### What is needed
Omitting all images, set down every line below exactly as it appears.

### Material shown
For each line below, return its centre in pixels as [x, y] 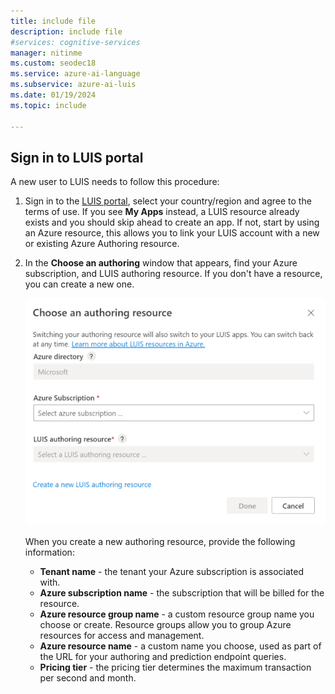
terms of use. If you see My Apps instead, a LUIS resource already [162, 212]
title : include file [53, 21]
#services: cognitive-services [75, 42]
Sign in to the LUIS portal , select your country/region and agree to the [168, 201]
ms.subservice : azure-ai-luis [73, 85]
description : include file [66, 31]
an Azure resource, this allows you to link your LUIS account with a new [172, 233]
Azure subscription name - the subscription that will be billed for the [182, 592]
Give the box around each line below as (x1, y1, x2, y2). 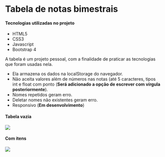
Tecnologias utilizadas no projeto (5, 20, 75, 26)
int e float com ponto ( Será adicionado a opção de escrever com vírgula (12, 81, 161, 87)
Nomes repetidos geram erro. (12, 92, 72, 98)
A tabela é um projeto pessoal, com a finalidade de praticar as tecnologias (5, 56, 156, 62)
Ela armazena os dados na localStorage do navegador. (12, 71, 123, 77)
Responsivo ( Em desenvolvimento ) (12, 102, 85, 108)
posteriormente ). (12, 87, 48, 93)
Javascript (12, 41, 34, 47)
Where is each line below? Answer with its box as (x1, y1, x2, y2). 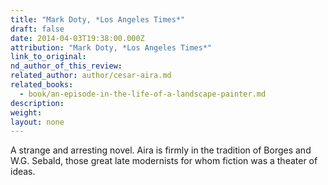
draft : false (10, 24, 65, 34)
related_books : (10, 80, 74, 90)
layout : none (10, 117, 65, 127)
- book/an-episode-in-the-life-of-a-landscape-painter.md (19, 89, 267, 99)
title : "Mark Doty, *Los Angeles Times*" (10, 14, 186, 25)
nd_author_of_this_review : (10, 61, 123, 71)
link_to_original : (10, 52, 87, 62)
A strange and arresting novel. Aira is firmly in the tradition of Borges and (10, 144, 312, 156)
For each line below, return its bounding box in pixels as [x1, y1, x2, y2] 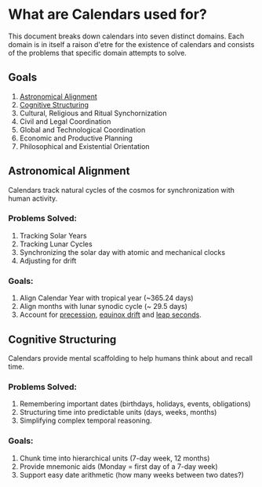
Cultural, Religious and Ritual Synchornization [19, 108, 167, 118]
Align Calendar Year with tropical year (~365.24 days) [19, 293, 194, 303]
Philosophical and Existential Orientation [19, 141, 151, 151]
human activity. [8, 194, 58, 203]
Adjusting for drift [19, 256, 77, 265]
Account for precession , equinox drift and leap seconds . [19, 310, 202, 319]
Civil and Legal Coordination [19, 116, 111, 126]
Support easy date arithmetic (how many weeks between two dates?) [19, 470, 245, 479]
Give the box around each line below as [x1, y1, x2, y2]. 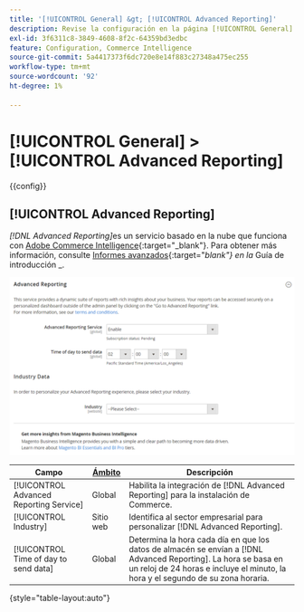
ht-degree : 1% [9, 81, 63, 91]
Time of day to [13, 553, 68, 564]
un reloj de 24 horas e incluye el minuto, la [128, 562, 287, 574]
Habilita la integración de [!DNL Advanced [128, 480, 285, 491]
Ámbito [91, 466, 121, 477]
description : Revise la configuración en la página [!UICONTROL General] [9, 24, 294, 33]
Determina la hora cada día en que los [128, 534, 270, 545]
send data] [13, 562, 54, 574]
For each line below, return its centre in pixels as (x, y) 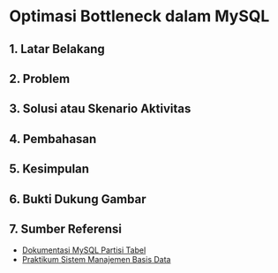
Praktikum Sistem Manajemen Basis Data (96, 260)
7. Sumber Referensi (65, 228)
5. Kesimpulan (49, 169)
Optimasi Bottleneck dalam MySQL (139, 16)
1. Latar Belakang (57, 49)
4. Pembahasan (53, 139)
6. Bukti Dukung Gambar (78, 199)
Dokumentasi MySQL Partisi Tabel (84, 250)
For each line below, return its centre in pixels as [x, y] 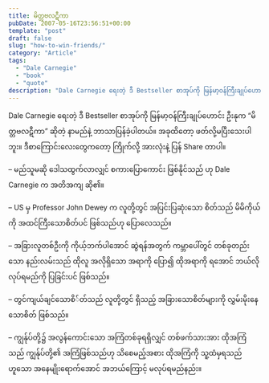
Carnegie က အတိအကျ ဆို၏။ [56, 185]
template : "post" [37, 31]
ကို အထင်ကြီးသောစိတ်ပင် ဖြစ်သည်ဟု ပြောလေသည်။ [90, 223]
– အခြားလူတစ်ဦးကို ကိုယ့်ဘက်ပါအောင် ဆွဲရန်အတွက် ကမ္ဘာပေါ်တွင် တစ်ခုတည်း [129, 246]
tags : [17, 61]
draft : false [30, 38]
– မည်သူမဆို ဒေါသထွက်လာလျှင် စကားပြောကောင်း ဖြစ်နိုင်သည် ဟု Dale [119, 169]
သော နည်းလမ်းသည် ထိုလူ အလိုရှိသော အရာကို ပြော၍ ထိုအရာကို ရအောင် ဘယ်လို [134, 261]
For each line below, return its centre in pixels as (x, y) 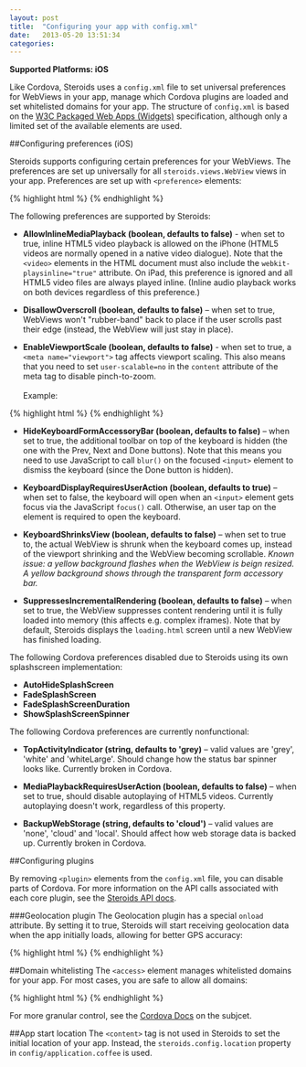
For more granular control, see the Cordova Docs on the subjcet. (131, 1016)
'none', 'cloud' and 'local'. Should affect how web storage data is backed (159, 834)
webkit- (276, 264)
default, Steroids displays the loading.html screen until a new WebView (157, 630)
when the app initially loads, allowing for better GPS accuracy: (127, 935)
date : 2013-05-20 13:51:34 (65, 35)
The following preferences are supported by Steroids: (111, 217)
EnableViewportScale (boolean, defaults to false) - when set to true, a (157, 347)
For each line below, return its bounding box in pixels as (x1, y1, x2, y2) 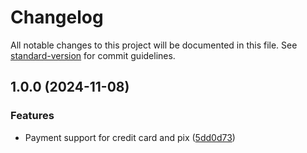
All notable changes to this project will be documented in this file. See (10, 39, 298, 51)
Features (10, 109, 55, 123)
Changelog (10, 6, 104, 29)
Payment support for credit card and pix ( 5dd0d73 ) (24, 131, 236, 143)
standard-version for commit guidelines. (10, 49, 176, 61)
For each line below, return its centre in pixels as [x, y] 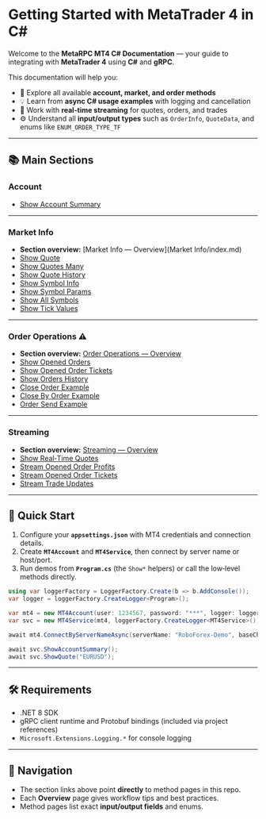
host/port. [36, 560]
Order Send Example [53, 404]
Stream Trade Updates [57, 483]
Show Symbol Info [49, 283]
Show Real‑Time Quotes [59, 458]
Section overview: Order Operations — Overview [101, 354]
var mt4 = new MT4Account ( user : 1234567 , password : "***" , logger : [122, 613]
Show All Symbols [49, 300]
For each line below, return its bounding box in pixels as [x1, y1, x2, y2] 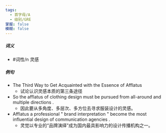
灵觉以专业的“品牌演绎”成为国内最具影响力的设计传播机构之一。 [20, 122, 153, 128]
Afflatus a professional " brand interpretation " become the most [12, 111, 147, 117]
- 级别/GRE [10, 17, 31, 22]
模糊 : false [5, 26, 29, 31]
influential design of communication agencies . [12, 116, 110, 122]
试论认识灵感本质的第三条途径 [20, 88, 82, 94]
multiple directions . [12, 99, 54, 106]
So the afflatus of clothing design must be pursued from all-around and [12, 94, 161, 100]
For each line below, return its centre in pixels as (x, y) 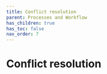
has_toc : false (25, 29)
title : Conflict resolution (41, 12)
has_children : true (31, 23)
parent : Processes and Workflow (47, 17)
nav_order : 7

### Final answer
For each line below, return its centre in pixels as [x, y] 
terms of use. If you see My Apps instead, a LUIS resource already [162, 212]
title : include file [53, 21]
#services: cognitive-services [75, 42]
Sign in to the LUIS portal , select your country/region and agree to the [168, 201]
ms.subservice : azure-ai-luis [73, 85]
description : include file [66, 31]
an Azure resource, this allows you to link your LUIS account with a new [172, 233]
Azure subscription name - the subscription that will be billed for the [182, 592]
Give the box around each line below as (x1, y1, x2, y2). 
Tecnologias utilizadas no projeto (5, 20, 75, 26)
int e float com ponto ( Será adicionado a opção de escrever com vírgula (12, 81, 161, 87)
Nomes repetidos geram erro. (12, 92, 72, 98)
A tabela é um projeto pessoal, com a finalidade de praticar as tecnologias (5, 56, 156, 62)
Ela armazena os dados na localStorage do navegador. (12, 71, 123, 77)
Responsivo ( Em desenvolvimento ) (12, 102, 85, 108)
posteriormente ). (12, 87, 48, 93)
Javascript (12, 41, 34, 47)
Where is each line below? Answer with its box as (x1, y1, x2, y2). 
draft : false (10, 24, 65, 34)
related_books : (10, 80, 74, 90)
layout : none (10, 117, 65, 127)
- book/an-episode-in-the-life-of-a-landscape-painter.md (19, 89, 267, 99)
title : "Mark Doty, *Los Angeles Times*" (10, 14, 186, 25)
nd_author_of_this_review : (10, 61, 123, 71)
link_to_original : (10, 52, 87, 62)
A strange and arresting novel. Aira is firmly in the tradition of Borges and (10, 144, 312, 156)
For each line below, return its bounding box in pixels as [x1, y1, x2, y2] 
Cultural, Religious and Ritual Synchornization [19, 108, 167, 118]
Align Calendar Year with tropical year (~365.24 days) [19, 293, 194, 303]
Philosophical and Existential Orientation [19, 141, 151, 151]
human activity. [8, 194, 58, 203]
Adjusting for drift [19, 256, 77, 265]
Account for precession , equinox drift and leap seconds . [19, 310, 202, 319]
Civil and Legal Coordination [19, 116, 111, 126]
Support easy date arithmetic (how many weeks between two dates?) [19, 470, 245, 479]
Give the box around each line below as [x1, y1, x2, y2]. 
ht-degree : 1% [9, 81, 63, 91]
Time of day to [13, 553, 68, 564]
un reloj de 24 horas e incluye el minuto, la [128, 562, 287, 574]
Habilita la integración de [!DNL Advanced [128, 480, 285, 491]
Ámbito [91, 466, 121, 477]
description : Revise la configuración en la página [!UICONTROL General] [9, 24, 294, 33]
Determina la hora cada día en que los [128, 534, 270, 545]
send data] [13, 562, 54, 574]
For each line below, return its centre in pixels as (x, y) 
Praktikum Sistem Manajemen Basis Data (96, 260)
7. Sumber Referensi (65, 228)
5. Kesimpulan (49, 169)
Optimasi Bottleneck dalam MySQL (139, 16)
1. Latar Belakang (57, 49)
4. Pembahasan (53, 139)
6. Bukti Dukung Gambar (78, 199)
Dokumentasi MySQL Partisi Tabel (84, 250)
For each line below, return its centre in pixels as [x, y] 
Carnegie က အတိအကျ ဆို၏။ [56, 185]
template : "post" [37, 31]
ကို အထင်ကြီးသောစိတ်ပင် ဖြစ်သည်ဟု ပြောလေသည်။ [90, 223]
– အခြားလူတစ်ဦးကို ကိုယ့်ဘက်ပါအောင် ဆွဲရန်အတွက် ကမ္ဘာပေါ်တွင် တစ်ခုတည်း [129, 246]
tags : [17, 61]
draft : false [30, 38]
– မည်သူမဆို ဒေါသထွက်လာလျှင် စကားပြောကောင်း ဖြစ်နိုင်သည် ဟု Dale [119, 169]
သော နည်းလမ်းသည် ထိုလူ အလိုရှိသော အရာကို ပြော၍ ထိုအရာကို ရအောင် ဘယ်လို [134, 261]
For each line below, return its centre in pixels as (x, y) 
For more granular control, see the Cordova Docs on the subjcet. (131, 1016)
'none', 'cloud' and 'local'. Should affect how web storage data is backed (159, 834)
webkit- (276, 264)
default, Steroids displays the loading.html screen until a new WebView (157, 630)
when the app initially loads, allowing for better GPS accuracy: (127, 935)
date : 2013-05-20 13:51:34 (65, 35)
The following preferences are supported by Steroids: (111, 217)
EnableViewportScale (boolean, defaults to false) - when set to true, a (157, 347)
For each line below, return its bounding box in pixels as (x1, y1, x2, y2) 
All notable changes to this project will be documented in this file. See (10, 39, 298, 51)
Features (10, 109, 55, 123)
Changelog (10, 6, 104, 29)
Payment support for credit card and pix ( 5dd0d73 ) (24, 131, 236, 143)
standard-version for commit guidelines. (10, 49, 176, 61)
For each line below, return its centre in pixels as [x, y] 
host/port. [36, 560]
Order Send Example [53, 404]
Stream Trade Updates [57, 483]
Show Symbol Info [49, 283]
Show Real‑Time Quotes [59, 458]
Section overview: Order Operations — Overview [101, 354]
var mt4 = new MT4Account ( user : 1234567 , password : "***" , logger : [122, 613]
Show All Symbols [49, 300]
For each line below, return its bounding box in pixels as [x1, y1, x2, y2] 
灵觉以专业的“品牌演绎”成为国内最具影响力的设计传播机构之一。 [20, 122, 153, 128]
Afflatus a professional " brand interpretation " become the most [12, 111, 147, 117]
- 级别/GRE [10, 17, 31, 22]
模糊 : false [5, 26, 29, 31]
influential design of communication agencies . [12, 116, 110, 122]
试论认识灵感本质的第三条途径 [20, 88, 82, 94]
multiple directions . [12, 99, 54, 106]
So the afflatus of clothing design must be pursued from all-around and [12, 94, 161, 100]
For each line below, return its centre in pixels as (x, y) 
has_toc : false (25, 29)
title : Conflict resolution (41, 12)
has_children : true (31, 23)
parent : Processes and Workflow (47, 17)
nav_order : 7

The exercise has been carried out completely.